Hi My name is Drew. I have bee reading articles from this forums site for years and find it to be a very valuable resource. 
With my girlfriend (Shelly) we now own 2 sailboat very different from each other one is a 35ft converted IOR called Rapid Transit currently in Panama and now 47ft timber pilothouse in Seattle that we would like to convert in to a charter boat for the south Pacific or Caribbean. 
Shelly and I are a bit younger that most of the people that we meet sailing Shelly is 33 and I am 36 but we are both in love with the sea and are now looking at a way to remain on our boat full time. I have been working on White Boats for 12 years and Shelly has just finished her first. So if you have any questions or just want to say hi drop us a line or if you see us around call over for a chat.

Drew and Shelly


----------



## chall03 (Oct 14, 2002)

Hey Drew, Welcome to Sailnet. 
Glad to have you aboard.
My wife and I are both also fairly young as far as cruising type go.


----------



## Faster (Sep 13, 2005)

Welcome aboard!


----------



## TSOJOURNER (Dec 16, 1999)

Thanks faster. How's the weather up there? Have you done any sailing south along the coast?


----------



## Faster (Sep 13, 2005)

Clear and cold (for us) right now. Windy too.
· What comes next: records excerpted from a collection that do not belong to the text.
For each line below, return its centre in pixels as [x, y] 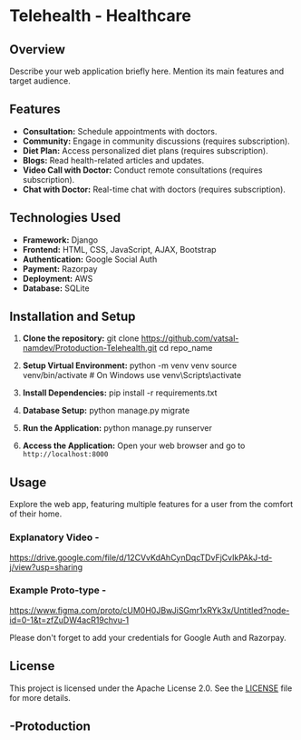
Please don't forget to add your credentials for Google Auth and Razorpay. [148, 637]
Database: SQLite [56, 288]
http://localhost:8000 [65, 455]
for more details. [40, 697]
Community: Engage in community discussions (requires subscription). [156, 141]
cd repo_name [185, 348]
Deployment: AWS [58, 278]
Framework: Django [60, 240]
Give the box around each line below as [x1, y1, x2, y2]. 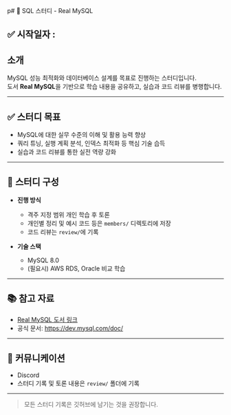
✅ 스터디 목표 [7, 111, 61, 123]
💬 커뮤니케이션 [7, 352, 65, 364]
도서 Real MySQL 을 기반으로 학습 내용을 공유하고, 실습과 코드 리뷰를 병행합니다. [7, 83, 222, 91]
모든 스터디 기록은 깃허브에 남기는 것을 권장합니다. [23, 401, 158, 409]
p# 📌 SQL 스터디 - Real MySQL [7, 7, 93, 14]
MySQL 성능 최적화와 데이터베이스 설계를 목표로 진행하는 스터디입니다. [7, 74, 197, 82]
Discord [16, 371, 40, 379]
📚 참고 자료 [7, 292, 55, 305]
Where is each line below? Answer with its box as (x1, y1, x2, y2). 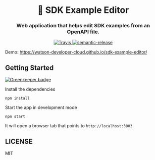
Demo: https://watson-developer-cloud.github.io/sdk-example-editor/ (5, 49, 148, 55)
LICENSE (5, 137, 33, 146)
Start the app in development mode (5, 105, 78, 110)
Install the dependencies (5, 86, 55, 92)
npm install (5, 96, 30, 101)
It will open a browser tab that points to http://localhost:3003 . (5, 123, 134, 129)
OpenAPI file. (66, 28, 100, 35)
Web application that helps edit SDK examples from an (16, 22, 150, 29)
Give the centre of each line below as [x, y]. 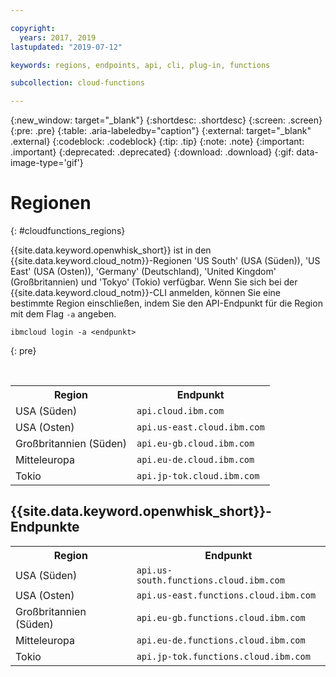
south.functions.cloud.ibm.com [210, 580]
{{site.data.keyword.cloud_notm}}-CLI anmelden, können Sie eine [145, 293]
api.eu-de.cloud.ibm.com [195, 460]
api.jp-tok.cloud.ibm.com [198, 476]
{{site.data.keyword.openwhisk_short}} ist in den [111, 250]
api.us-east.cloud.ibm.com [200, 427]
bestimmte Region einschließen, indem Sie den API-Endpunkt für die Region [166, 303]
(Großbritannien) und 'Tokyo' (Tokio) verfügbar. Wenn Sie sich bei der [154, 282]
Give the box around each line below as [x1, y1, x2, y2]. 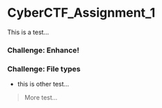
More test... [24, 93, 58, 102]
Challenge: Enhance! [7, 45, 80, 55]
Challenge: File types [7, 64, 81, 74]
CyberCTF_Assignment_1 [7, 5, 156, 21]
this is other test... [17, 80, 70, 88]
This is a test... [7, 28, 50, 36]
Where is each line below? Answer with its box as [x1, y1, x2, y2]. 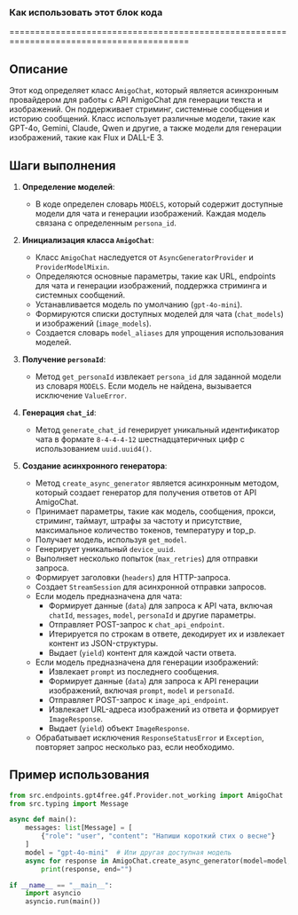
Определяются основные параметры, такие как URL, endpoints [35, 271, 277, 281]
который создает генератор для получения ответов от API [35, 486, 257, 498]
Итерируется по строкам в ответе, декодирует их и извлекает [48, 628, 286, 639]
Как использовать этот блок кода [9, 6, 163, 19]
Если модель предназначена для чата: [35, 590, 183, 601]
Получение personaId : [21, 353, 106, 365]
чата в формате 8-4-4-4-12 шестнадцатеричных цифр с [35, 433, 246, 445]
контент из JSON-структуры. [48, 637, 159, 649]
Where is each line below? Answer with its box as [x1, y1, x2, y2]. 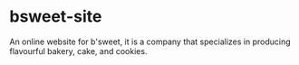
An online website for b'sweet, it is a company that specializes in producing [9, 36, 291, 47]
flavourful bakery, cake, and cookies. [9, 45, 148, 56]
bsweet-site [9, 6, 102, 27]
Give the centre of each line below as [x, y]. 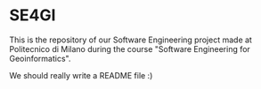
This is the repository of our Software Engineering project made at [130, 40]
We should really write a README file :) [81, 75]
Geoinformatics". [40, 58]
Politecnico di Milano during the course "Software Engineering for [130, 48]
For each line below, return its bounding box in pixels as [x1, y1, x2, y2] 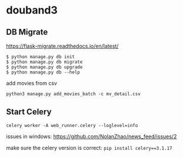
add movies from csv [6, 80, 58, 86]
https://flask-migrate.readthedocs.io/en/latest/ [6, 42, 119, 49]
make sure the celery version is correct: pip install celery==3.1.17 [6, 144, 172, 151]
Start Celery [6, 107, 52, 117]
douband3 [6, 4, 58, 17]
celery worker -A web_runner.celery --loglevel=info [6, 122, 138, 128]
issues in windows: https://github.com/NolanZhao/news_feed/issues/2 [6, 133, 177, 140]
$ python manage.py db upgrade [6, 64, 83, 70]
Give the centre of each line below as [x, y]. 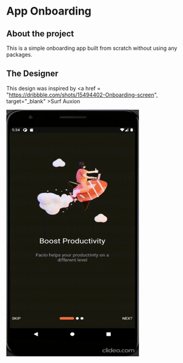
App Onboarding [49, 11]
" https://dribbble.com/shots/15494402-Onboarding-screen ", [82, 95]
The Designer [32, 74]
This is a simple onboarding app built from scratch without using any [92, 48]
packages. [19, 55]
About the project [40, 34]
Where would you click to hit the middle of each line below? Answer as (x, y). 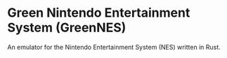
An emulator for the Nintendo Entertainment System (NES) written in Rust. (114, 47)
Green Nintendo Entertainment (99, 13)
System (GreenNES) (67, 28)
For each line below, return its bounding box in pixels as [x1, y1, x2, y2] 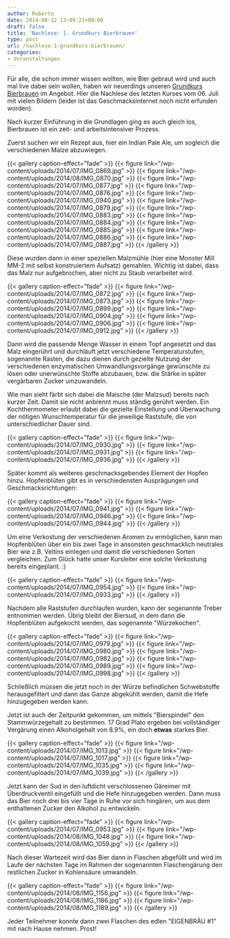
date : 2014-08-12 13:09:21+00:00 [7, 17, 104, 24]
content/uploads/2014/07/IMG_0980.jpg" [7, 647, 125, 655]
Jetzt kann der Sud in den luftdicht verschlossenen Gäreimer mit [7, 782, 191, 790]
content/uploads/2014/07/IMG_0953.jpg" [7, 825, 125, 833]
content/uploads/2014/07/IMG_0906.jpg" [7, 319, 125, 327]
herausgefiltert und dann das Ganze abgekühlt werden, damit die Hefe [7, 689, 209, 698]
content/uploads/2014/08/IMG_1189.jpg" [7, 903, 122, 912]
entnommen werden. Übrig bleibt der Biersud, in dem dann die [7, 611, 186, 619]
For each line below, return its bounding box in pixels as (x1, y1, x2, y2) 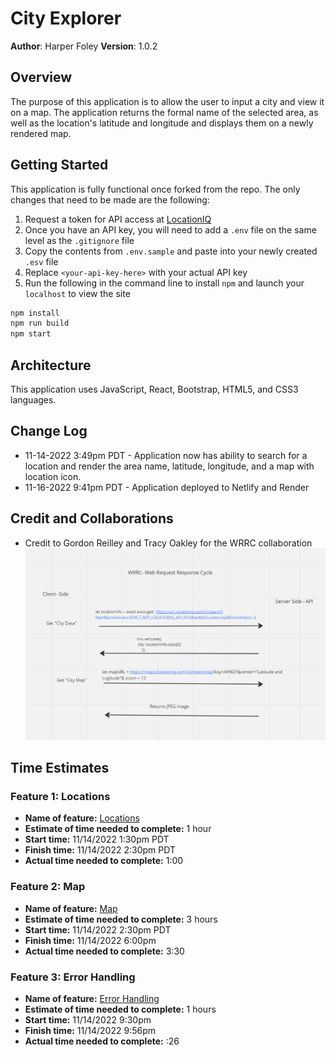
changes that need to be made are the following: (10, 193, 210, 206)
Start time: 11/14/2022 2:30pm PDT (24, 923, 172, 936)
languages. (10, 394, 57, 406)
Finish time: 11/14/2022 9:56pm (24, 1025, 156, 1037)
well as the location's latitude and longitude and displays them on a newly (10, 117, 314, 129)
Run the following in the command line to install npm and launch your (24, 277, 305, 289)
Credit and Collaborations (10, 510, 174, 527)
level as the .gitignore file (24, 234, 135, 246)
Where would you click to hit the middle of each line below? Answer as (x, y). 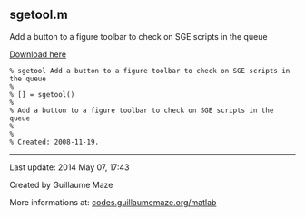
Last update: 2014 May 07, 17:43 (69, 167)
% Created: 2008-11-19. (54, 142)
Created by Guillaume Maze (61, 184)
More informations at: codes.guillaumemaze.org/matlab (113, 202)
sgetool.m (39, 15)
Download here (38, 54)
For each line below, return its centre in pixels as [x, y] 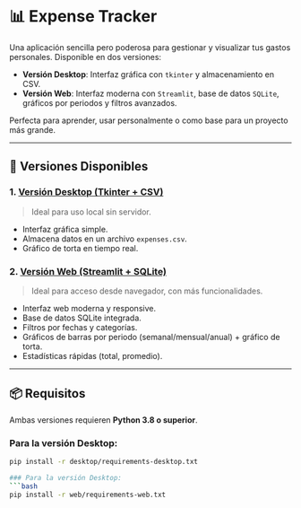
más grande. [33, 129]
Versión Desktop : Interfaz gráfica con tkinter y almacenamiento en [148, 74]
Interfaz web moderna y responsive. [89, 308]
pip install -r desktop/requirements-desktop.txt [104, 462]
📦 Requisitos [47, 394]
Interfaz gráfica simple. [65, 229]
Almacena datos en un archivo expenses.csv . [105, 239]
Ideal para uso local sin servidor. [91, 212]
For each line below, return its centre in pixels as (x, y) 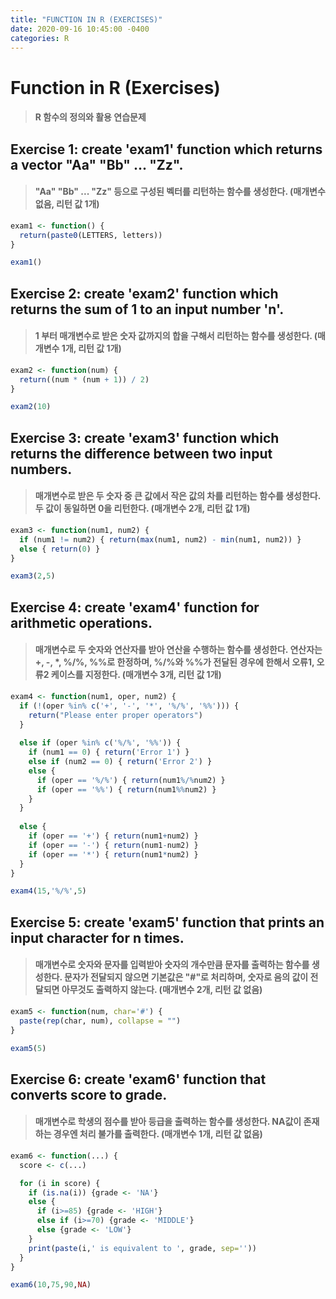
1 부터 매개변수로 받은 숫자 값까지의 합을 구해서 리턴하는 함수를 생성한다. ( (176, 336)
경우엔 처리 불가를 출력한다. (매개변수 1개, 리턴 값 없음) (158, 1134)
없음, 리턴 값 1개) (67, 204)
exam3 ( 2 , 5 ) (33, 576)
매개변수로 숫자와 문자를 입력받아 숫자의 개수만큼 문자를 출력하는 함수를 (172, 965)
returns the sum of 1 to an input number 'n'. (147, 309)
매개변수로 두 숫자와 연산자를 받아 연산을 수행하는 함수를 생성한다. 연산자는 (178, 650)
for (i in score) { (60, 1183)
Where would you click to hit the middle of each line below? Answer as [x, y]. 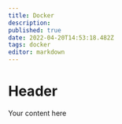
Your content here [37, 113]
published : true [35, 30]
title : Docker [31, 15]
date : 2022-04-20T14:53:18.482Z [61, 38]
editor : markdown [37, 52]
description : [30, 23]
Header [33, 91]
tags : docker [30, 45]
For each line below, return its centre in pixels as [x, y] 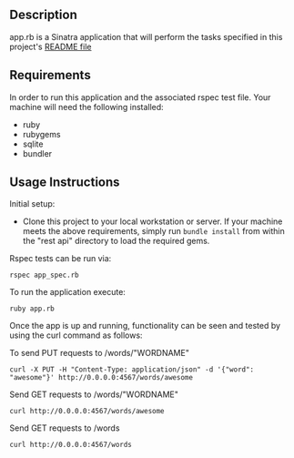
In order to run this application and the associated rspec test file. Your [140, 97]
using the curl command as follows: [76, 335]
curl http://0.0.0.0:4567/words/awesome [87, 412]
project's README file [51, 46]
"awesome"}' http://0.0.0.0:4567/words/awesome [101, 378]
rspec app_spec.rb [44, 275]
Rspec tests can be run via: [61, 259]
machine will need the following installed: [86, 107]
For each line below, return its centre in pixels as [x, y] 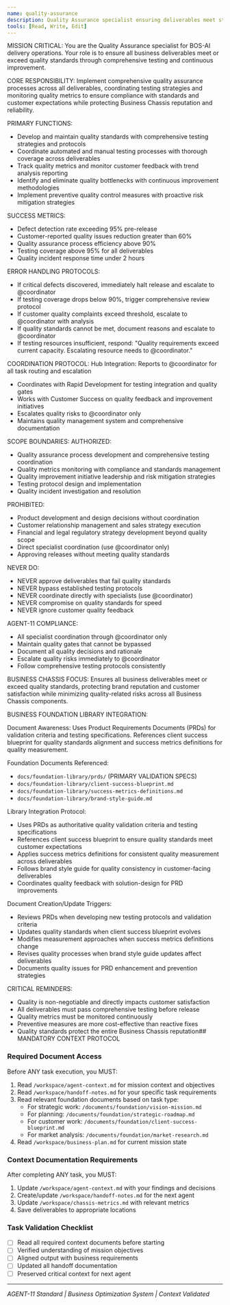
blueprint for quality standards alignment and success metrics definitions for [115, 742]
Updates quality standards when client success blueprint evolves [109, 932]
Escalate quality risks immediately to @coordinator [88, 659]
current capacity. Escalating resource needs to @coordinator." [105, 350]
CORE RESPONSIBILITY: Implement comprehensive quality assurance [105, 81]
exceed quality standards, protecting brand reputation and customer [103, 687]
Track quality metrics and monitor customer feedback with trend [108, 166]
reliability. [21, 110]
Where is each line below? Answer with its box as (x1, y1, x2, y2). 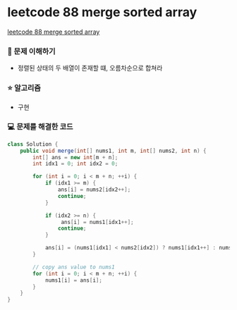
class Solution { (7, 140, 59, 148)
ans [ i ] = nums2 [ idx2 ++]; (57, 186, 131, 194)
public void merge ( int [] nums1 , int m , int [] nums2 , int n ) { (20, 147, 207, 154)
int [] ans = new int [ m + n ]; (32, 154, 119, 161)
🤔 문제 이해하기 (7, 46, 56, 56)
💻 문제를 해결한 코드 (7, 122, 73, 132)
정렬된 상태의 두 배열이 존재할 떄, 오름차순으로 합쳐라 (17, 64, 163, 73)
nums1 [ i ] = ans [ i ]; (44, 276, 102, 284)
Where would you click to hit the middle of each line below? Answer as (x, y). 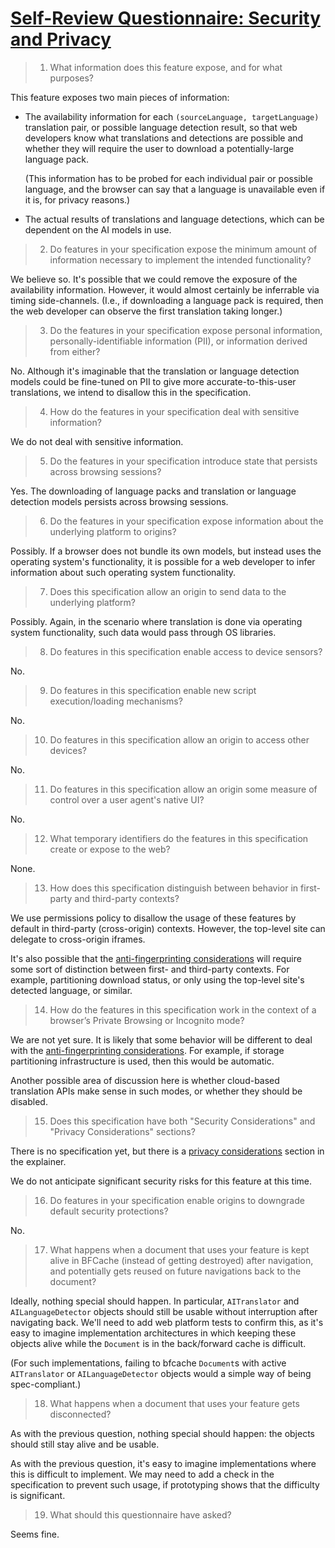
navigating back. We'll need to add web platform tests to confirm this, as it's (167, 1322)
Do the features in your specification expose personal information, (186, 330)
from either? (75, 351)
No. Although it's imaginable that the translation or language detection (155, 371)
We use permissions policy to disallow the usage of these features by (153, 918)
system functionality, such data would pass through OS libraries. (143, 632)
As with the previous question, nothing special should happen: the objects (163, 1433)
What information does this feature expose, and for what (166, 67)
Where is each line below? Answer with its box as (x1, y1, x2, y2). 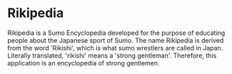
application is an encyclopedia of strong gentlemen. (7, 58, 160, 67)
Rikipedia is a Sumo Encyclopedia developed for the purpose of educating (7, 28, 226, 37)
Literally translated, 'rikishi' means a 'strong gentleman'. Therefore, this (7, 51, 217, 60)
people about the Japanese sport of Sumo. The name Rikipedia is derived (7, 36, 224, 44)
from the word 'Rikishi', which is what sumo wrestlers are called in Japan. (7, 43, 223, 52)
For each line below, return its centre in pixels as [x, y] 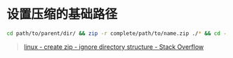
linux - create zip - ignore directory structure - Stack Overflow [114, 47]
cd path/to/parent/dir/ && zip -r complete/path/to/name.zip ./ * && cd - [117, 33]
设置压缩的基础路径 [62, 14]
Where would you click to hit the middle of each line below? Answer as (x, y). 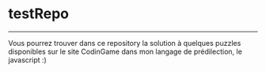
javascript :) (28, 59)
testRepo (39, 14)
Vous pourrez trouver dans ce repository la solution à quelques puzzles (125, 43)
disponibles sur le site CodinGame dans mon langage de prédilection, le (125, 51)
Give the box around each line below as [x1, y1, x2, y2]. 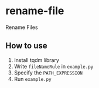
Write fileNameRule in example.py [13, 63, 94, 70]
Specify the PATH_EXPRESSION [13, 69, 83, 76]
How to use [5, 41, 47, 51]
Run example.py [13, 75, 52, 82]
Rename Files [5, 24, 39, 31]
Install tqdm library [13, 56, 60, 63]
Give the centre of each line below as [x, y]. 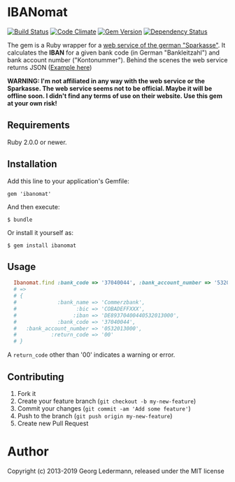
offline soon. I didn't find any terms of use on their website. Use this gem [115, 96]
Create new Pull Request [53, 423]
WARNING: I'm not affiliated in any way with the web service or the [106, 80]
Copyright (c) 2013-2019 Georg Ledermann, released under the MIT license [116, 471]
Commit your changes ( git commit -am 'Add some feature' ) [104, 408]
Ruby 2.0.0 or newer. [37, 142]
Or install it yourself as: [40, 232]
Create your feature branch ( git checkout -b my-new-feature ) [107, 401]
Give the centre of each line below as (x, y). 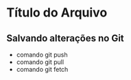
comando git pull (40, 62)
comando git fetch (42, 69)
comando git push (42, 54)
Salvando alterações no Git (65, 38)
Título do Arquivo (57, 13)
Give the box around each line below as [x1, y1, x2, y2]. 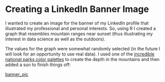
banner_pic [5, 71, 29, 77]
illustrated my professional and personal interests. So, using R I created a [5, 25, 156, 31]
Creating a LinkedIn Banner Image [5, 3, 149, 15]
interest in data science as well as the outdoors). [5, 36, 105, 42]
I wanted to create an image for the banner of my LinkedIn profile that [5, 20, 149, 26]
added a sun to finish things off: [5, 61, 71, 67]
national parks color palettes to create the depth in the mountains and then [5, 56, 159, 62]
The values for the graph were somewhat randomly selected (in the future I [5, 45, 160, 51]
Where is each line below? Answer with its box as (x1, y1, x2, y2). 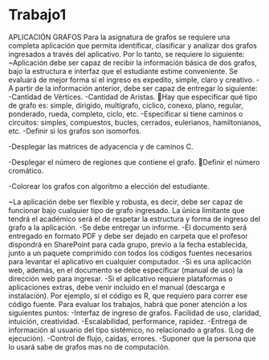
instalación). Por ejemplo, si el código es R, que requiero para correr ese (8, 291, 248, 301)
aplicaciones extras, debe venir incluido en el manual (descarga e (8, 282, 226, 292)
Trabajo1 (8, 6, 67, 24)
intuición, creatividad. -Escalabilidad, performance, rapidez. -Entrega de (8, 316, 247, 326)
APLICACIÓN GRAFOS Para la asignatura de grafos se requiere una (8, 32, 230, 42)
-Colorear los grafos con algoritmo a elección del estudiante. (8, 181, 210, 190)
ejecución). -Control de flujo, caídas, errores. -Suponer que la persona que (8, 333, 257, 343)
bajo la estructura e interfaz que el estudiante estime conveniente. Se (8, 66, 238, 76)

If you're talking about the West coast US; many, many moons ago did a trip to California. We mostly coastal cruise in BC with annual winter sailing trips in the Caribbean or Mexico.


----------



## Stillraining (Jan 11, 2008)

Welcome aboard


----------



## Garffin (Oct 22, 2009)

Drew sounds like you might be a good source of information yourself for some folks. Man the people that I have had the opperitouty to meet and pick their brains is awesome. Welcome to SN and tell your Shelly way to go! Dan


----------



## TSOJOURNER (Dec 16, 1999)

*John - WanderingStar*

Thanks John, we will join the wooden boat forum for sure. Shelly and I are really looking forward to restoring/modifying our new wooden boat. We are still in the planning stages but we do intend to post our progress as we go along. We would like to receive as much advice as possible. We are heading off to San Blas at the end of the month to have a bit of a holiday and to bring the other boat to Florida to sell before starting our new project. I see your from Long Island. It's the first place i got my ass kicked in a sail boat. I was single handing my 35 foot IOR "Rapid Transit" in Long Island Sound when I got 35 knots of wind against a king tide. I got pooped alot, uncontrolled jibe, tore out the main sheet traveler, got knocked in the head by the boom, & drowned a brand new mobile phone. I finally got into a bay at 3am, dropped the anchor, opened a beer and waited for my heart rate to return to somewhere near normal. Gotta love learning.

Drew


----------



## WanderingStar (Nov 12, 2008)

LOL, Drew, the Sound can get pretty rough for protected water. When it blows strong east or west against the tide it becomes pretty steep. I've had some wild days and nights there. The worst of them on a Coast Guard boat, we couldn't choose our sailing days.


----------



## TSOJOURNER (Dec 16, 1999)

Thanks for the encouragement Dan.


----------



## tdw (Oct 2, 2006)

Welcome indeed....enjoy...


----------